[[ Supplied data open ]]

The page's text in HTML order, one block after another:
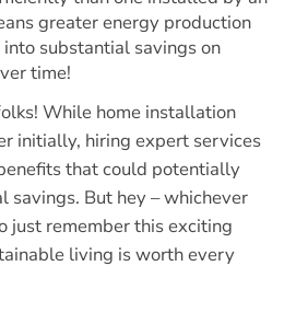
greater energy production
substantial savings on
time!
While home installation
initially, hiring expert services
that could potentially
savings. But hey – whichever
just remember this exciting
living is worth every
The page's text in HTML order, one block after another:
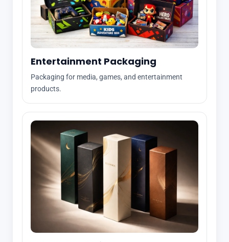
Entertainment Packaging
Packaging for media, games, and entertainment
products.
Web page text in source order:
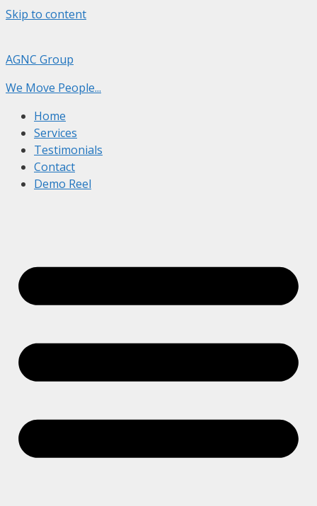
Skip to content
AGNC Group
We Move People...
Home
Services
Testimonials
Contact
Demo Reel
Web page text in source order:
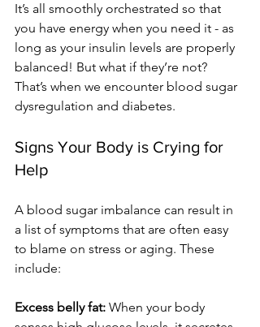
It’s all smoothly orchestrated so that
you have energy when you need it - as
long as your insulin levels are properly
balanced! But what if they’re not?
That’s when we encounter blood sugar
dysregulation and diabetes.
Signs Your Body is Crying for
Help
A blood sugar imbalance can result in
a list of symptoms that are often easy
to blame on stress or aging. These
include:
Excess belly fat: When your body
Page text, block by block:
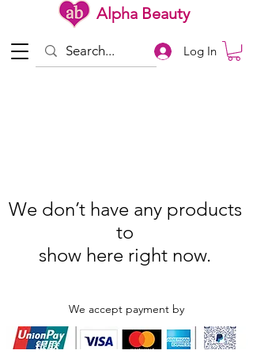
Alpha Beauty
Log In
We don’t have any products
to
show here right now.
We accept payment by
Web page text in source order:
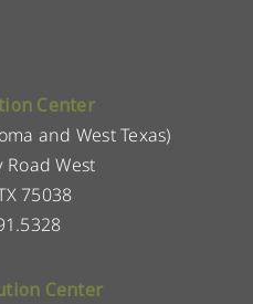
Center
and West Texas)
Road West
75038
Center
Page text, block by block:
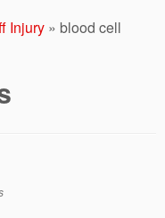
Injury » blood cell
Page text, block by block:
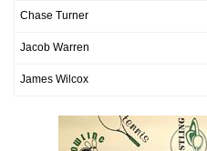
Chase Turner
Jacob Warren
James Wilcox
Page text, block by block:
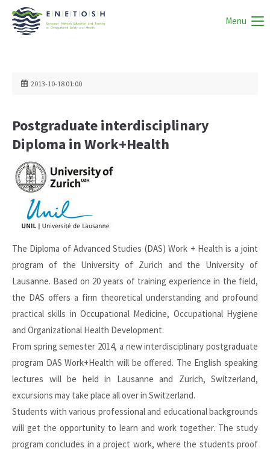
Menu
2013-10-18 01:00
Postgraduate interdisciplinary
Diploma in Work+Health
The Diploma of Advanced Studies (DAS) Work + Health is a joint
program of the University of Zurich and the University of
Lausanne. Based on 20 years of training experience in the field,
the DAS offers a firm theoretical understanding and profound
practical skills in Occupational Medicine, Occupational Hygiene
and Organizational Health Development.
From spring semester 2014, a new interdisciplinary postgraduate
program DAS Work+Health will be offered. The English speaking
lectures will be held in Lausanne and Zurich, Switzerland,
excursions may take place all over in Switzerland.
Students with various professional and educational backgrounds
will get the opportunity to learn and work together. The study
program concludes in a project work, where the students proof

[[ Supplied data closed ]]

• [Task directions]: In your copy of the records above, include every line exactly but no pictures.

• [Result of the exercise]:
The page's text in HTML order, one block after another:
greater energy production
substantial savings on
time!
While home installation
initially, hiring expert services
that could potentially
savings. But hey – whichever
just remember this exciting
living is worth every
The page's text in HTML order, one block after another:
Entertainment Packaging
Packaging for media, games, and entertainment
products.
Web page text in source order:
Skip to content
AGNC Group
We Move People...
Home
Services
Testimonials
Contact
Demo Reel
Web page text in source order:
It’s all smoothly orchestrated so that
you have energy when you need it - as
long as your insulin levels are properly
balanced! But what if they’re not?
That’s when we encounter blood sugar
dysregulation and diabetes.
Signs Your Body is Crying for
Help
A blood sugar imbalance can result in
a list of symptoms that are often easy
to blame on stress or aging. These
include:
Excess belly fat: When your body
Page text, block by block:
Alpha Beauty
Log In
We don’t have any products
to
show here right now.
We accept payment by
Web page text in source order:
Center
and West Texas)
Road West
75038
Center
Page text, block by block:
Injury » blood cell
Page text, block by block:
Chase Turner
Jacob Warren
James Wilcox
Page text, block by block:
Menu
2013-10-18 01:00
Postgraduate interdisciplinary
Diploma in Work+Health
The Diploma of Advanced Studies (DAS) Work + Health is a joint
program of the University of Zurich and the University of
Lausanne. Based on 20 years of training experience in the field,
the DAS offers a firm theoretical understanding and profound
practical skills in Occupational Medicine, Occupational Hygiene
and Organizational Health Development.
From spring semester 2014, a new interdisciplinary postgraduate
program DAS Work+Health will be offered. The English speaking
lectures will be held in Lausanne and Zurich, Switzerland,
excursions may take place all over in Switzerland.
Students with various professional and educational backgrounds
will get the opportunity to learn and work together. The study
program concludes in a project work, where the students proof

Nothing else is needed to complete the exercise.